** WHAT TO WORK ON **
Because the copy must hold no pictures, return the data below with all of its words intact.
╭─ DATA FOR THIS TASK
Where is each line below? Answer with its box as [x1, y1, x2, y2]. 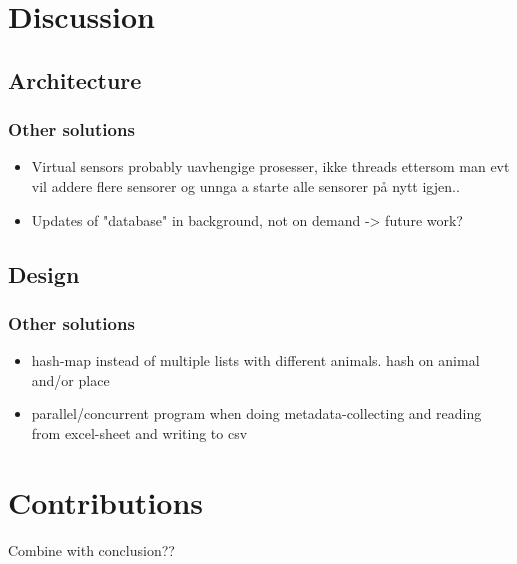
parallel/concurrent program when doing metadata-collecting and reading [31, 403, 482, 424]
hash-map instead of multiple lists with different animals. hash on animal [31, 350, 480, 371]
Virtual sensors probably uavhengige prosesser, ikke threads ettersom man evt [31, 156, 510, 177]
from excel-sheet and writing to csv [31, 422, 248, 443]
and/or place [31, 369, 110, 390]
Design [8, 258, 80, 289]
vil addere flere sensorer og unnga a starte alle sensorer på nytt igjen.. [31, 175, 460, 196]
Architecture [8, 64, 142, 95]
╰─
** REPLY **
Where is each line below? Answer with its box as [x1, y1, x2, y2]. 
parallel/concurrent program when doing metadata-collecting and reading [31, 403, 482, 424]
hash-map instead of multiple lists with different animals. hash on animal [31, 350, 480, 371]
Virtual sensors probably uavhengige prosesser, ikke threads ettersom man evt [31, 156, 510, 177]
from excel-sheet and writing to csv [31, 422, 248, 443]
and/or place [31, 369, 110, 390]
Design [8, 258, 80, 289]
vil addere flere sensorer og unnga a starte alle sensorer på nytt igjen.. [31, 175, 460, 196]
Architecture [8, 64, 142, 95]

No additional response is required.